По еврейской традиции, встретив физически ущербного человека, следует учтиво сказать: «Благословен Г-сподь, сотворивший нас разными».Надежда на людскую терпимость была слабым утешением для четы Овитц из румынского городка Розалея, когда у них, нормальных ростом, родился сын-карлик. Понимая, что физическим трудом он не прокормится, родители вложили все средства в его учебу. Умному, образованному юноше сосватали рослую девушку. От этого брака, а также от второго, тоже с женщиной нормального роста, родились десятеро детей.
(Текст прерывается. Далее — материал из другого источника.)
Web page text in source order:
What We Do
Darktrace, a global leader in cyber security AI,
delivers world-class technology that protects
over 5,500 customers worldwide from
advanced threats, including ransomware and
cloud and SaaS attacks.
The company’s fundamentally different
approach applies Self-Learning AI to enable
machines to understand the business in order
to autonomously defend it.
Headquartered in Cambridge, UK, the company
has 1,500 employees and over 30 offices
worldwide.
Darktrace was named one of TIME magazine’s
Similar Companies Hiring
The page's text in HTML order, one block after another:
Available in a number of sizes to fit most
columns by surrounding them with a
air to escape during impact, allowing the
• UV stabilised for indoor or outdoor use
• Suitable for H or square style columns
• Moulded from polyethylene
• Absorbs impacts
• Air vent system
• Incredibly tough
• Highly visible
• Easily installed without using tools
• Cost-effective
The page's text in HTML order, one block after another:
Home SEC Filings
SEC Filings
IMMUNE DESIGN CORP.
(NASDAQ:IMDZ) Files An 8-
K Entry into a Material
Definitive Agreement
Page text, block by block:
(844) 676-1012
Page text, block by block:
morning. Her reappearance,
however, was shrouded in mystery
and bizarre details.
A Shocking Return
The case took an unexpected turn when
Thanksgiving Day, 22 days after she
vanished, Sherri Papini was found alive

Семеро из них были карликами. Следуя наказу матери никогда не разлучаться, семейство организовало труппу лилипутов, которая с успехом гастролировала в Румынии, Венгрии, Галиции. Материнская заповедь помогла добывать хлеб насущный, она же даровала вторую жизнь.
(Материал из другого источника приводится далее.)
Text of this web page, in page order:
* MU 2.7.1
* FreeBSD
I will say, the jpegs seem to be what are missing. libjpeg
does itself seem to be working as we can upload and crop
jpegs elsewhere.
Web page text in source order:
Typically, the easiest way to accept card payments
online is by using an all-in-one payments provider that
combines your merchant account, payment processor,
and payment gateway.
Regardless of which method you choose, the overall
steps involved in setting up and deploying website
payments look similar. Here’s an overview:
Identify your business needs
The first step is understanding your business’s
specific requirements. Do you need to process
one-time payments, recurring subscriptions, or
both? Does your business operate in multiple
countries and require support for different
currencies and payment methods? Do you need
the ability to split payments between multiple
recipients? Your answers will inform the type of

Долгие изнурительные процедуры в менгелевской клинике начинались с раннего утра. У карликов экстрагировали костный мозг, десятками пробирок набирали кровь, производили спинномозговые пункции. Истощенные недоеданием, они изнемогали, теряли сознание; на короткое время их оставляли в покое, чтобы вскоре начать новый цикл кровопусканий. В 40-х годах изучение состава крови было настоящим наваждением. Считалось, что в нем разгадка возникновения всех болезней, в том числе наследственных. Нацистские ученые к тому же были убеждены, что именно в компонентах крови кроются доказательства принадлежности к высшей и низшей расам.

Особый интерес вызывал у Менгеле годовалый Шимшон: отец и мать, Леа Овитц — нормального роста, но каким вырастет он? Пойдет ли в деда-карлика или унаследует родительскую стать? Как расшифровать его генетическую судьбу? Менгеле жаждал немедленных ответов. Вены у мальчика были слишком тонкие и хрупкие, и кровь брали у него за ушами. Ребенок кричал, терял сознание, звал «татти, татти», на что Менгеле с улыбкой и ласковостью Люцифера отвечал: «Я не твой папа, я дядюшка Менгеле» — и продолжал цедить жизненные соки.
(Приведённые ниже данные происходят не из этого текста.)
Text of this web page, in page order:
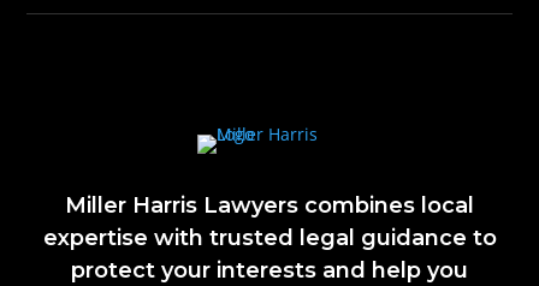
Miller Harris Lawyers combines local
expertise with trusted legal guidance to
protect your interests and help you
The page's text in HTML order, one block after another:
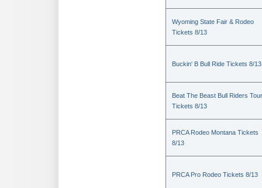
Wyoming State Fair & Rodeo
Tickets 8/13
Buckin' B Bull Ride Tickets 8/13
Beat The Beast Bull Riders Tour
Tickets 8/13
PRCA Rodeo Montana Tickets
8/13
PRCA Pro Rodeo Tickets 8/13
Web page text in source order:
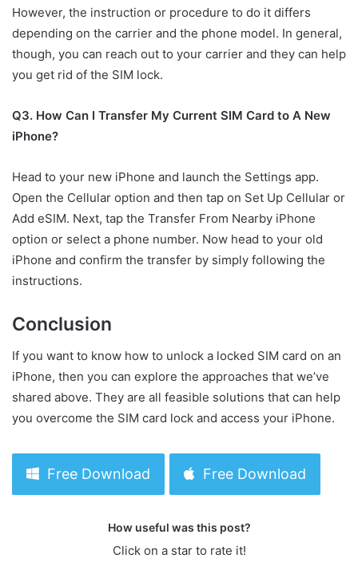
However, the instruction or procedure to do it differs
depending on the carrier and the phone model. In general,
though, you can reach out to your carrier and they can help
you get rid of the SIM lock.
Q3. How Can I Transfer My Current SIM Card to A New
iPhone?
Head to your new iPhone and launch the Settings app.
Open the Cellular option and then tap on Set Up Cellular or
Add eSIM. Next, tap the Transfer From Nearby iPhone
option or select a phone number. Now head to your old
iPhone and confirm the transfer by simply following the
instructions.
Conclusion
If you want to know how to unlock a locked SIM card on an
iPhone, then you can explore the approaches that we’ve
shared above. They are all feasible solutions that can help
you overcome the SIM card lock and access your iPhone.
Free Download Free Download
How useful was this post?
Click on a star to rate it!
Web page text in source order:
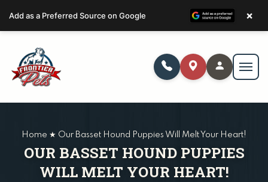
Home ★ Our Basset Hound Puppies Will Melt Your Heart!
OUR BASSET HOUND PUPPIES
WILL MELT YOUR HEART!
Add as a Preferred Source on Google ×
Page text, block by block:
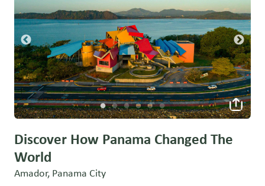
Discover How Panama Changed The
World
Amador, Panama City
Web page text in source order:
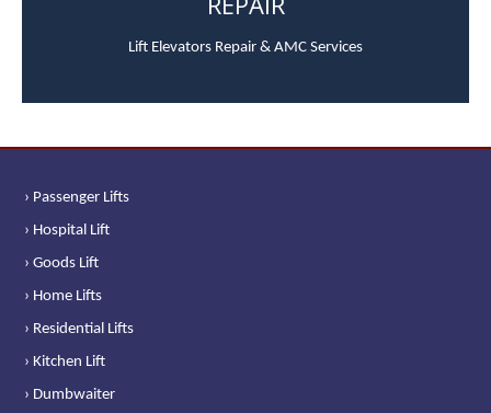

Нескончаемо длились психиатрические сеансы, рентгеновские исследования и антропологические измерения. Полученные данные он скрупулезно сверял с особенностями анатомии рослых людей. В поисках наследственных признаков Менгеле выдергивал волосы, ресницы, удалял здоровые зубы, добирался до сетчатки. Жестоким гинекологическим осмотрам подвергали женщин-карлиц. Ассистировали Менгеле в его изуверских псевдонаучных изысках лучшие европейские специалисты- узники. Отступление от клятвы Гиппократа было платой за существование.

Прибыв в клинику, Овитцы смиренно отдавали себя «исследованиям». А Менгеле, перефразируя Набокова, не всегда был страшным дядей — иногда это был ласковый друг, который, поддерживая под локоток, поможет взобраться на эшафот.

В перерыве между экзекуциями он предлагал сигареты, мог угостить ломтиком белого хлеба, шутил. После паузы подопытных раздевали догола, укладывали на обитый жестью холодный стол и принимались колоть, вскрывать, сверлить. Они же, исторгая вопли, молили Всевышнего о том, чтобы терзание живого тела длилось как можно дольше — только бы не сгинуть на пожарище.

Овитцы свыклись с хрупким, миражным своим райком, с лучевыми сверхдозами и обескровленными венами, с ролью кроликов, шутов. В ежедневных тайных своих молитвах они возносили хвалу Господу за дарованное уродство, сохраняющее их от смерти, приносили покаяние за скорбное участие в творимой дьяволиаде.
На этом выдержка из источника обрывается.